|Created||September 18, 1857|
|Ratified||November 9, 1857 (effective on February 14, 1859)|
|Author(s)||Delegates of the Oregon Constitutional Convention|
|Signatories||52 of 60 delegates|
|Oregon Constitution at Wikisource|
The Oregon Constitution is the governing document of the U.S. state of Oregon, originally enacted in 1857. As amended the current state constitution contains eighteen sections, beginning with a bill of rights. This contains most of the rights and privileges protected by the United States Bill of Rights and the main text of the United States Constitution. The remainder of the Oregon Constitution outlines the divisions of power within the state government, lists the times of elections, and defines the state boundaries and the capital as Salem.
The first constitutional documents enacted in Oregon pre-dated statehood. These were the Organic Law of 1843 and the Organic Law of 1845, adopted to govern Oregon Territory. In 1857, leaders of the territory gathered at the Oregon Constitutional Convention and drafted the current constitution. Over half of the document's content was derived in part from the Indiana constitution. The constitution of 1857 included a racial exclusion section that excluded African Americans and Chinese from the state. (See Racism in Oregon.)
On November 9, 1857, Oregon voters approved its first constitution that then became effective upon statehood on February 14, 1859. The constitution was unchanged for the remainder of the 19th century, but has been amended numerous times since 1902 (see List of Oregon ballot measures). The changes have included the introduction of a direct legislation system, which enabled Oregon voters to propose and approve amendments both to the Constitution and to the Oregon Revised Statutes.
In 1905, a coalition of Oregon lawyers advocated for convening a constitutional convention the following year, and drafted plans for the selection of delegates. According to The Oregonian, Portland attorneys were "almost to a man in favor of making the change". Dissenters included Portland attorneys George W. Joseph, who advised "leaving well enough alone", and C. E. S. Wood, who insisted that the recent passage of initiative and referendum system offered sufficient opportunity to amend the constitution as needed. Governor George Earle Chamberlain declined to take a position.

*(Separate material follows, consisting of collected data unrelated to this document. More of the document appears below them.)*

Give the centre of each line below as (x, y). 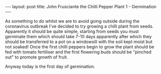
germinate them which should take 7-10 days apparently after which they (79, 37)
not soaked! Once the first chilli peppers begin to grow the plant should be (80, 47)
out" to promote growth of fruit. (37, 57)
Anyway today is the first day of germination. (50, 67)
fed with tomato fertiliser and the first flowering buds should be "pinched (78, 52)
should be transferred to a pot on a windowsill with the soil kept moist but (79, 42)
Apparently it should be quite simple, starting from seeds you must (72, 31)
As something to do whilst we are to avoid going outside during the (72, 21)
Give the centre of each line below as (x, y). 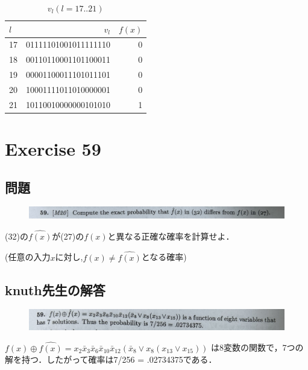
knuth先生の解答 (55, 289)
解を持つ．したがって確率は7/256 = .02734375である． (111, 359)
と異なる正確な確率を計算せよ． (171, 236)
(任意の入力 (28, 257)
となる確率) (164, 257)
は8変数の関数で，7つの (257, 347)
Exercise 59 (53, 149)
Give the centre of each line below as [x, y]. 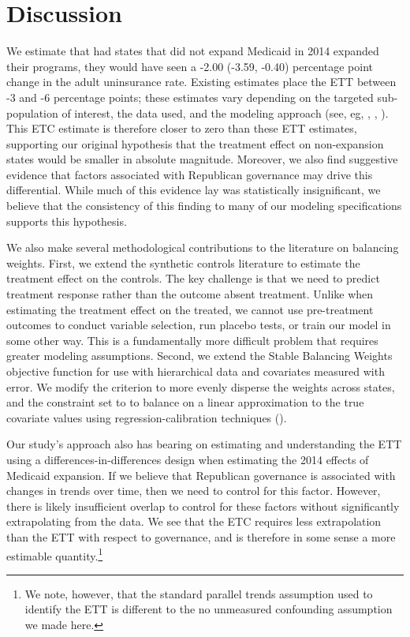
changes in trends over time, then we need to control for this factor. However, [194, 491]
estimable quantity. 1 [55, 554]
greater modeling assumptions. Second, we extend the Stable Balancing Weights [199, 356]
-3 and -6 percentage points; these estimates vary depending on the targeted [190, 97]
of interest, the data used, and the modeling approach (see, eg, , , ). [225, 112]
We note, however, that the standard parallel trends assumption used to [199, 593]
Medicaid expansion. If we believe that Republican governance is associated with [201, 475]
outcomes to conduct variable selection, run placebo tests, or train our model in [199, 325]
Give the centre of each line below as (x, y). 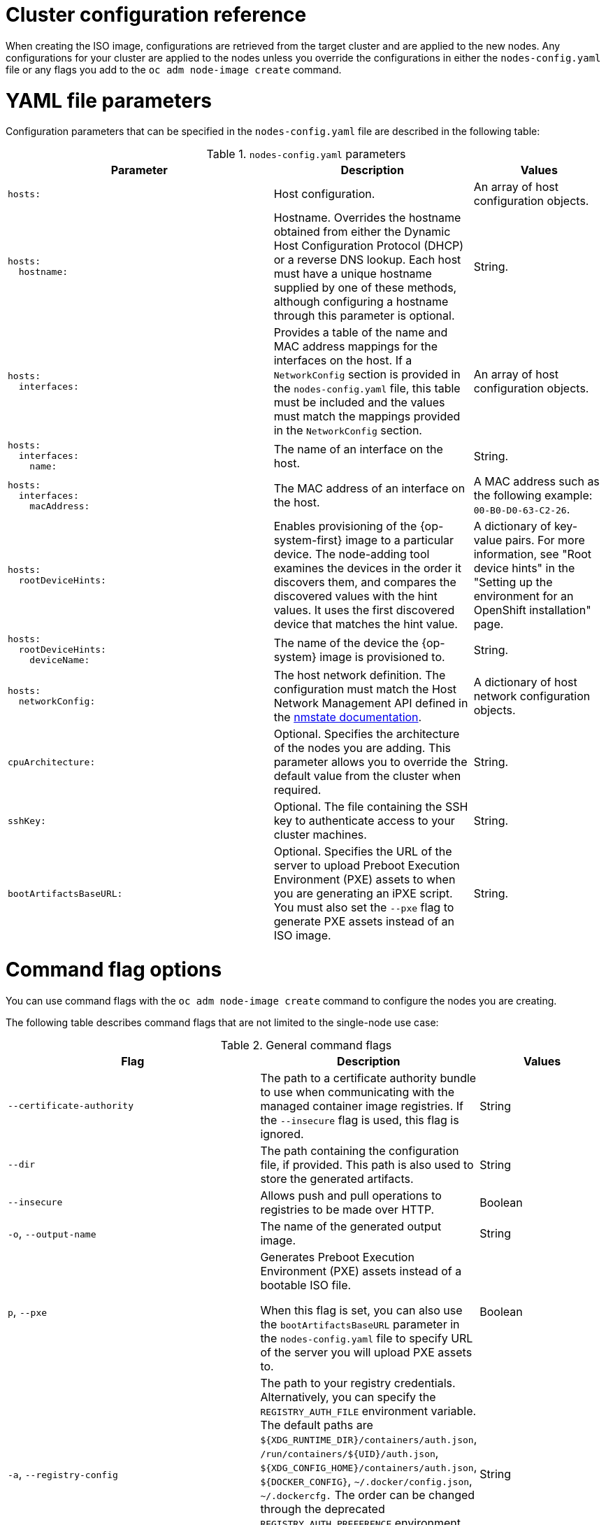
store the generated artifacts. (337, 1178)
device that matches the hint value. (366, 624)
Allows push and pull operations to (351, 1195)
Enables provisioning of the (345, 526)
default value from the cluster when (367, 776)
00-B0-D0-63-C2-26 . (522, 510)
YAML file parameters (109, 100)
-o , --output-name (52, 1233)
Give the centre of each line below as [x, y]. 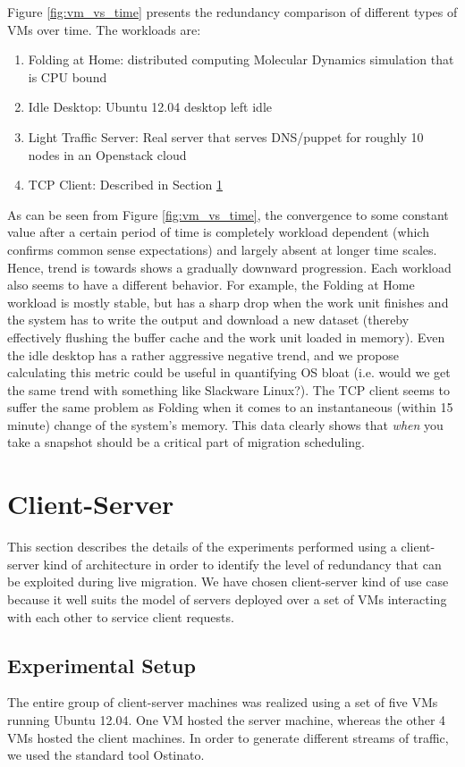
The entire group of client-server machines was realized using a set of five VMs [223, 702]
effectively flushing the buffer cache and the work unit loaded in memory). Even [226, 337]
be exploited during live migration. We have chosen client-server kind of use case [228, 582]
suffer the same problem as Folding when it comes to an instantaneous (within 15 [230, 407]
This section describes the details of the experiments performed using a [202, 547]
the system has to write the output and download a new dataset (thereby [208, 320]
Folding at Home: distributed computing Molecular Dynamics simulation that [241, 59]
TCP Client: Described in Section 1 [125, 185]
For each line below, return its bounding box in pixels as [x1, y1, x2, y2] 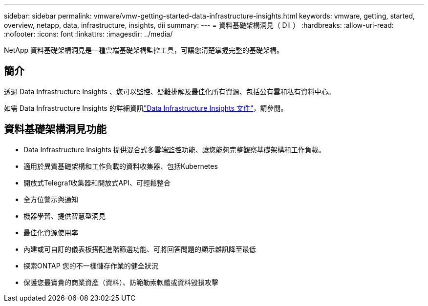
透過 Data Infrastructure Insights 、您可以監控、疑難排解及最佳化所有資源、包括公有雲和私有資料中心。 [4, 87, 335, 96]
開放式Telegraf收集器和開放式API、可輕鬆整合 [23, 178, 171, 187]
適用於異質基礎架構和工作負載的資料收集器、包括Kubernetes [23, 162, 218, 170]
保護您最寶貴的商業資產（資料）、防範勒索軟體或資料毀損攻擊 [23, 278, 218, 286]
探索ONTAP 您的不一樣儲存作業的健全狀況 [23, 261, 158, 270]
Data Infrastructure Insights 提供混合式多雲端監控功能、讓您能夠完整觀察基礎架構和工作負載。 [23, 145, 325, 154]
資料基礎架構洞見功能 [4, 123, 107, 136]
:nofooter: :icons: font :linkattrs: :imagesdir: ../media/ [4, 30, 173, 38]
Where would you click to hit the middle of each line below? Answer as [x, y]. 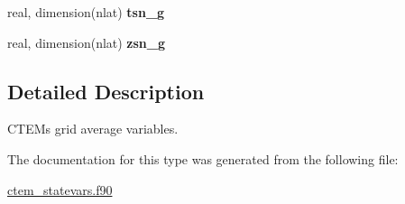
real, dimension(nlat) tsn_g [86, 12]
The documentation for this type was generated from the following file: [203, 158]
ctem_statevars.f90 [60, 189]
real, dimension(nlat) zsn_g [87, 42]
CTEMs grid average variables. [93, 129]
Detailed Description [106, 91]
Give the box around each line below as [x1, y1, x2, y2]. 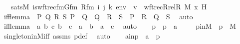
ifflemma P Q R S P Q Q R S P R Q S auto [3, 11, 193, 21]
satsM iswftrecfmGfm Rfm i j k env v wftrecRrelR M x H [10, 1, 207, 11]
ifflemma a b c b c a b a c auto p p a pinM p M [3, 21, 237, 31]
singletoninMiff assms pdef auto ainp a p [3, 30, 160, 41]
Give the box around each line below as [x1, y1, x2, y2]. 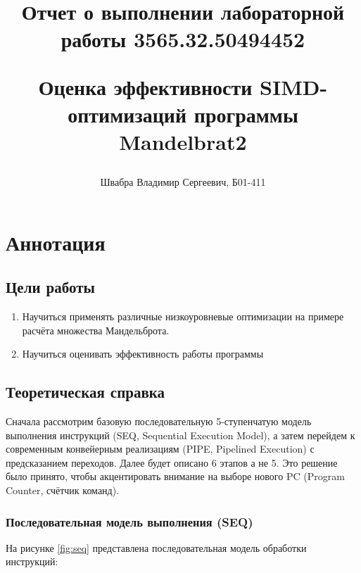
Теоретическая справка [6, 381, 165, 403]
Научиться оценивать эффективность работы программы [22, 346, 264, 361]
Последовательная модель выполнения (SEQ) [6, 512, 253, 530]
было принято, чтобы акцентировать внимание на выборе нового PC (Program [6, 469, 345, 484]
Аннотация [6, 227, 106, 256]
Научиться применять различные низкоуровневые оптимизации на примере [22, 309, 344, 324]
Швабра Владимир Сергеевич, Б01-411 [100, 175, 266, 189]
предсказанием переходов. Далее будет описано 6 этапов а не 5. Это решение [6, 455, 338, 470]
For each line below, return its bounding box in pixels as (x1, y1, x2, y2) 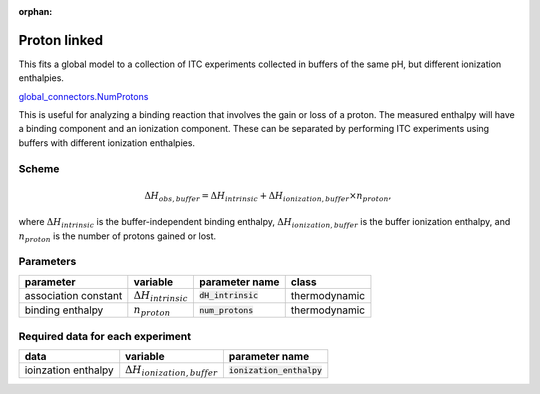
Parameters (18, 255, 77, 269)
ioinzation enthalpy (24, 363, 114, 377)
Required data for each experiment (18, 329, 192, 343)
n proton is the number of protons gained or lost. (18, 230, 217, 244)
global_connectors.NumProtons (18, 90, 149, 102)
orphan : (18, 6, 53, 17)
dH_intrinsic (198, 290, 259, 301)
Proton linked (18, 31, 104, 49)
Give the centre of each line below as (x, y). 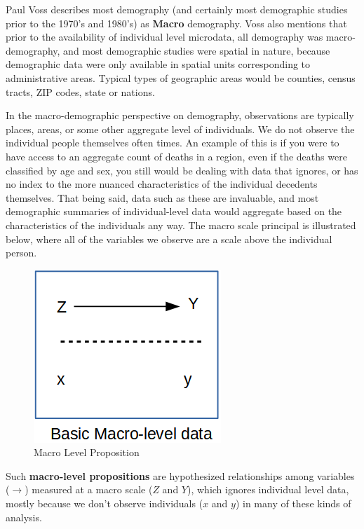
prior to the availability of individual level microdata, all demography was (164, 37)
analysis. (24, 517)
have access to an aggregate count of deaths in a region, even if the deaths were (176, 156)
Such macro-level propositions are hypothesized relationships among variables (180, 475)
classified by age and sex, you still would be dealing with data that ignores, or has (182, 170)
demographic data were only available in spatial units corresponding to (158, 64)
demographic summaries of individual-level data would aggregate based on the (174, 211)
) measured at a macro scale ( (89, 489)
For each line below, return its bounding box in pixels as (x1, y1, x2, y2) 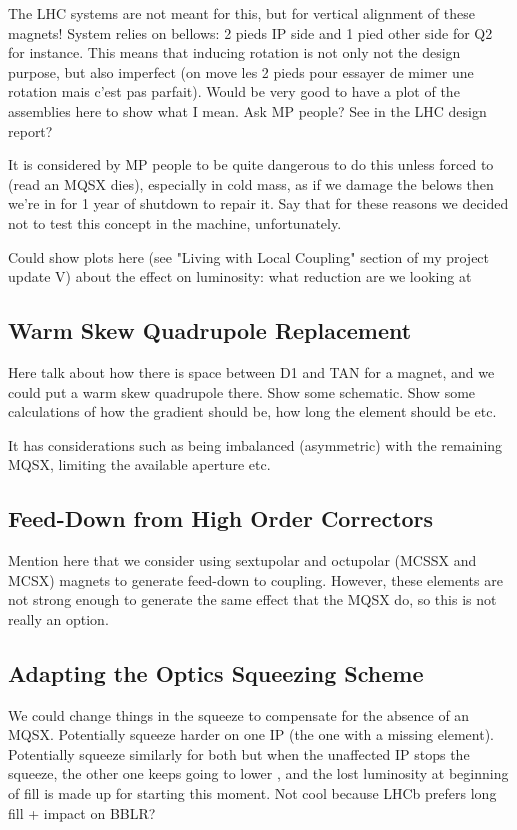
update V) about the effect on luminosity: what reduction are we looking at (8, 266, 472, 287)
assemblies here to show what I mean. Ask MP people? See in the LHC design (8, 100, 487, 121)
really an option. (8, 608, 109, 629)
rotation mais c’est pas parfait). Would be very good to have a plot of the (8, 81, 460, 102)
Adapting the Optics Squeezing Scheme (8, 657, 424, 688)
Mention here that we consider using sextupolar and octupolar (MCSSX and (8, 550, 477, 571)
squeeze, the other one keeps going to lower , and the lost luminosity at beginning (8, 763, 509, 784)
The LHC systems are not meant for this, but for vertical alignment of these (8, 3, 475, 23)

In 1916, Oregonians voted to keep Section 6 of Article II of the constitution, which read "No negro, Chinaman or mulatto shall have the right of suffrage", even though it had been rendered void by the Fifteenth Amendment to the United States Constitution. In 1927, Oregonians finally decided to remove this suffrage exclusion from their constitution.
The Oregon Constitution is easier to amend than its federal counterpart. Amending the U.S. Constitution requires a two-thirds vote in Congress and ratification by three-fourths of the states. In Oregon, once an initiative amendment to its constitution has been placed on the ballot by initiative petition, or once a legislative amendment has been referred to the people by a simple majority vote in the state legislature, a simple majority of favorable votes is enough to ratify it. Placing a petition for an amendment on the ballot requires a number of valid signatures of registered voters equal to eight percent of the total number of votes cast in the last gubernatorial election,[N 1] higher than the six percent required for a change in statute.[N 2] See the list of Oregon ballot measures for initiative amendments.
The right to free speech in Oregon is broader than the federal level:
No law shall be passed restraining the free expression of opinion, or restricting the right to speak, write, or print freely on any subject whatever; but every person shall be responsible for the abuse of this right.
In State v. Robertson, the Oregon Supreme Court has cited this right against parts of Oregon's disorderly conduct statute, against content-based restrictions on billboards and murals, and against laws restricting the sale of pornography.[N 3]
Later in 1987, the court cited this provision when it abolished the state's obscenity statute in State v. Henry.